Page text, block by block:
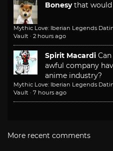
Bonesy that would
Mythic Love: Iberian Legends
Vault · 2 hours ago
Spirit Macardi
awful company
anime industry?
Mythic Love: Iberian Legends
Vault · 7 hours ago
More recent comments
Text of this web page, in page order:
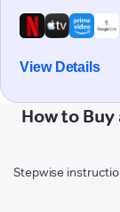
View Details
How to
Stepwise
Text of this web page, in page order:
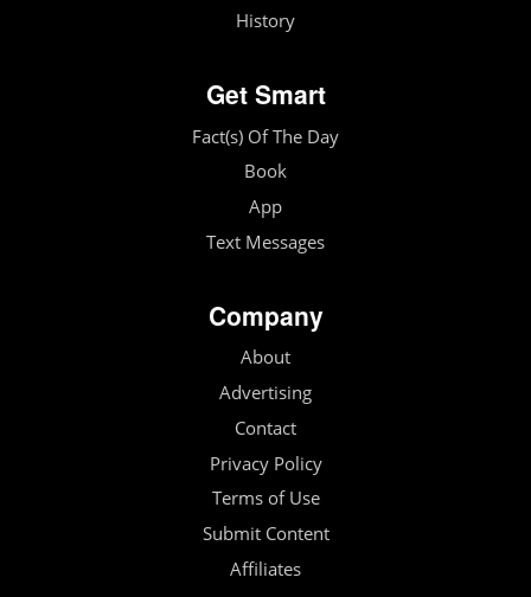
History
Get Smart
Fact(s) Of The Day
Book
App
Text Messages
Company
About
Advertising
Contact
Privacy Policy
Terms of Use
Submit Content
Affiliates
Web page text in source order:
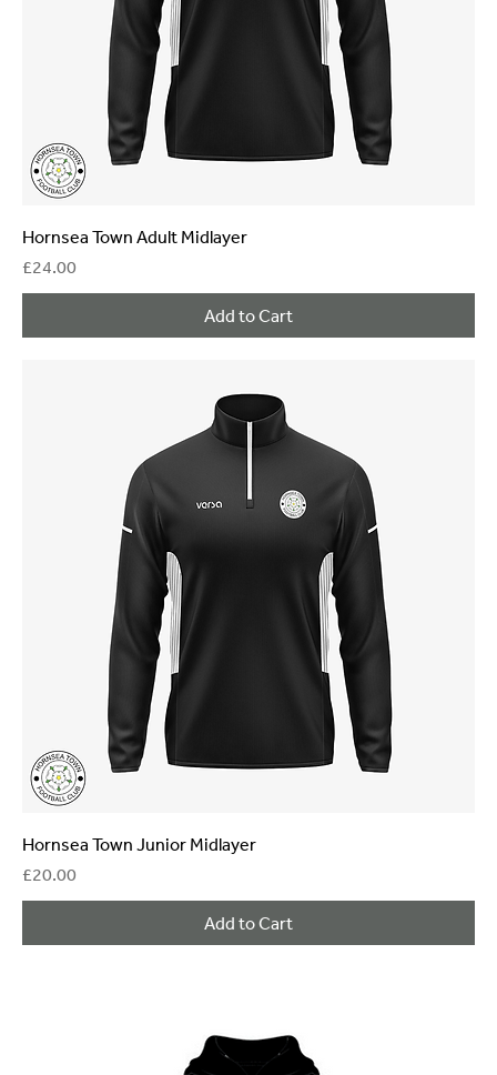
Hornsea Town Adult Midlayer
Price
£24.00
Add to Cart
Hornsea Town Junior Midlayer
Price
£20.00
Add to Cart
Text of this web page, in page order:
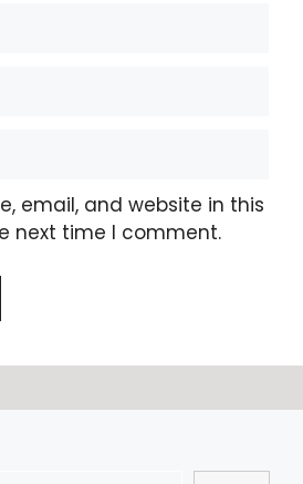
email, and website in this
next time I comment.
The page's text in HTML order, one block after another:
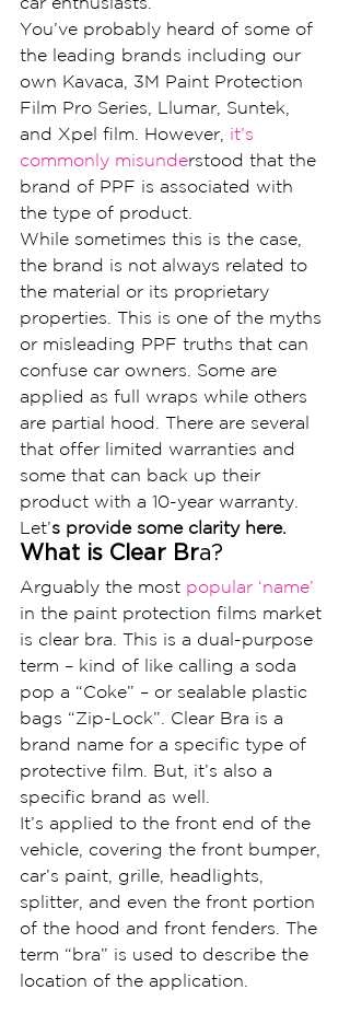
You’ve probably heard of some of
the leading brands including our
own Kavaca, 3M Paint Protection
Film Pro Series, Llumar, Suntek,
and Xpel film. However, it’s
commonly misunderstood that the
brand of PPF is associated with
the type of product.
While sometimes this is the case,
the brand is not always related to
the material or its proprietary
properties. This is one of the myths
or misleading PPF truths that can
confuse car owners. Some are
applied as full wraps while others
are partial hood. There are several
that offer limited warranties and
some that can back up their
product with a 10-year warranty.
Let’s provide some clarity here.
What is Clear Bra?
Arguably the most popular ‘name’
in the paint protection films market
is clear bra. This is a dual-purpose
term – kind of like calling a soda
pop a “Coke” – or sealable plastic
bags “Zip-Lock”. Clear Bra is a
brand name for a specific type of
protective film. But, it’s also a
specific brand as well.
It’s applied to the front end of the
vehicle, covering the front bumper,
car’s paint, grille, headlights,
splitter, and even the front portion
of the hood and front fenders. The
term “bra” is used to describe the
location of the application.
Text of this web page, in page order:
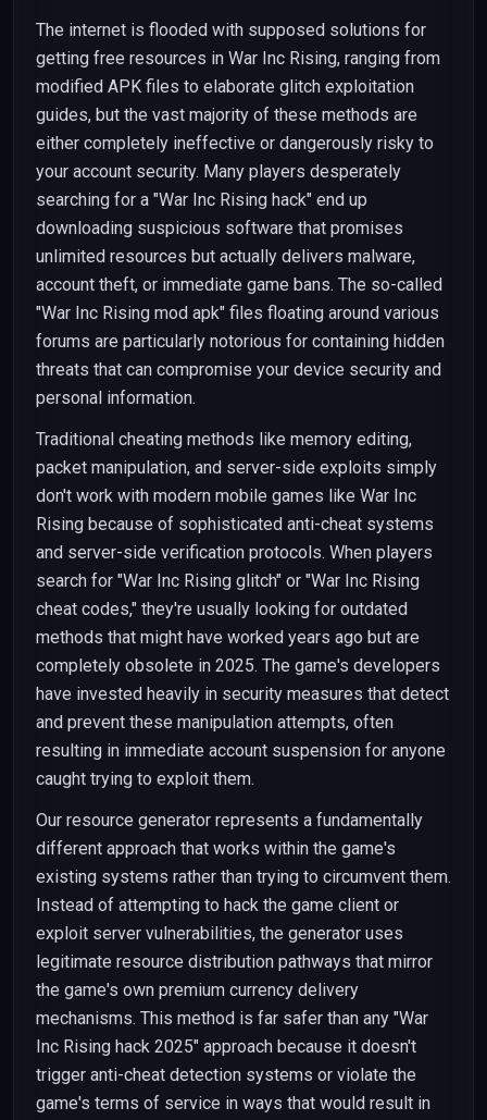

# Try it
With the images omitted, return the full material exactly.

# Solution to this exercise
Page text, block by block:
Bonesy that would
Mythic Love: Iberian Legends
Vault · 2 hours ago
Spirit Macardi
awful company
anime industry?
Mythic Love: Iberian Legends
Vault · 7 hours ago
More recent comments
Text of this web page, in page order:
View Details
How to
Stepwise
Text of this web page, in page order:
History
Get Smart
Fact(s) Of The Day
Book
App
Text Messages
Company
About
Advertising
Contact
Privacy Policy
Terms of Use
Submit Content
Affiliates
Web page text in source order:
Hornsea Town Adult Midlayer
Price
£24.00
Add to Cart
Hornsea Town Junior Midlayer
Price
£20.00
Add to Cart
Text of this web page, in page order:
email, and website in this
next time I comment.
The page's text in HTML order, one block after another:
You’ve probably heard of some of
the leading brands including our
own Kavaca, 3M Paint Protection
Film Pro Series, Llumar, Suntek,
and Xpel film. However, it’s
commonly misunderstood that the
brand of PPF is associated with
the type of product.
While sometimes this is the case,
the brand is not always related to
the material or its proprietary
properties. This is one of the myths
or misleading PPF truths that can
confuse car owners. Some are
applied as full wraps while others
are partial hood. There are several
that offer limited warranties and
some that can back up their
product with a 10-year warranty.
Let’s provide some clarity here.
What is Clear Bra?
Arguably the most popular ‘name’
in the paint protection films market
is clear bra. This is a dual-purpose
term – kind of like calling a soda
pop a “Coke” – or sealable plastic
bags “Zip-Lock”. Clear Bra is a
brand name for a specific type of
protective film. But, it’s also a
specific brand as well.
It’s applied to the front end of the
vehicle, covering the front bumper,
car’s paint, grille, headlights,
splitter, and even the front portion
of the hood and front fenders. The
term “bra” is used to describe the
location of the application.
Text of this web page, in page order:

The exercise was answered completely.